Below are records; extract exactly the lines from the one containing "Tropical Airplay, el" through the last, both included, and keep the pictures out.

:: Provided data

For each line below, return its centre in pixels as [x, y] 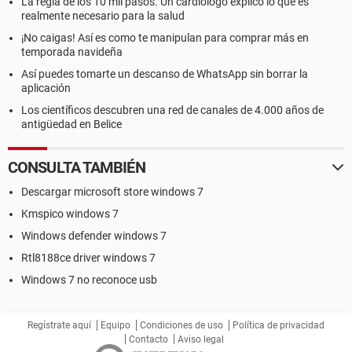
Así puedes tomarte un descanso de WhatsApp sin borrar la [165, 74]
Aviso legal [201, 339]
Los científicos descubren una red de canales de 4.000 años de [172, 110]
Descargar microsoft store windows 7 [112, 192]
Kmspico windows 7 [70, 214]
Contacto [148, 339]
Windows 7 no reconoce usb [89, 280]
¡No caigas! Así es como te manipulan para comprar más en [165, 38]
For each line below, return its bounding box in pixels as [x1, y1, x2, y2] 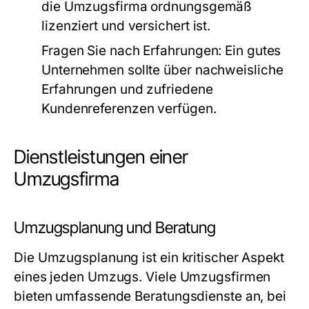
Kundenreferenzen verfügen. [41, 101, 217, 117]
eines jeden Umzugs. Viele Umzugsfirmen [14, 269, 271, 285]
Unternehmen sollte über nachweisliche [41, 62, 283, 78]
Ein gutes [221, 43, 281, 59]
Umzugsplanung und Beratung [14, 218, 217, 237]
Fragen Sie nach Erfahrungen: [41, 43, 222, 59]
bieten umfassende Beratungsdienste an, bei [14, 288, 287, 304]
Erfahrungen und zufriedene [41, 81, 213, 97]
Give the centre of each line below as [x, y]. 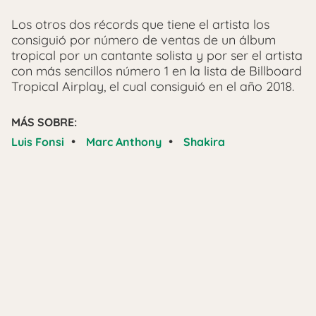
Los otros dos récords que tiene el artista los [140, 24]
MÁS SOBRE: [44, 122]
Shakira [204, 141]
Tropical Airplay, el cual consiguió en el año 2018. [153, 86]
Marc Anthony [124, 141]
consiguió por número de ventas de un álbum [144, 39]
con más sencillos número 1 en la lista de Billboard [157, 71]
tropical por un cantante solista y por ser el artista [157, 55]
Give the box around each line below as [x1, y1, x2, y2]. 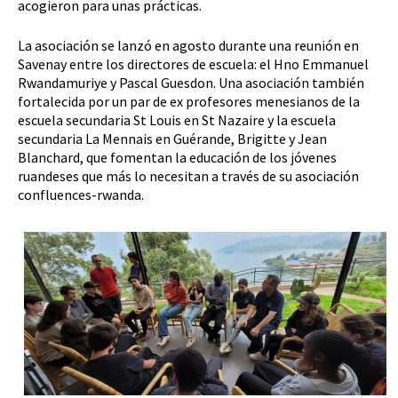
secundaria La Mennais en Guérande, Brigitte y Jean [18, 129, 327, 147]
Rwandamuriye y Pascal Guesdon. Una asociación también [18, 73, 364, 92]
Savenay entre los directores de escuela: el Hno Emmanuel [18, 54, 369, 73]
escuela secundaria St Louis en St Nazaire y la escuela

::::

## Response area
Tropical Airplay, el cual consiguió en el año 2018. [153, 86]
Marc Anthony [124, 141]
consiguió por número de ventas de un álbum [144, 39]
con más sencillos número 1 en la lista de Billboard [157, 71]
tropical por un cantante solista y por ser el artista [157, 55]
Give the box around each line below as [x1, y1, x2, y2]. 
secundaria La Mennais en Guérande, Brigitte y Jean [18, 129, 327, 147]
Rwandamuriye y Pascal Guesdon. Una asociación también [18, 73, 364, 92]
Savenay entre los directores de escuela: el Hno Emmanuel [18, 54, 369, 73]
escuela secundaria St Louis en St Nazaire y la escuela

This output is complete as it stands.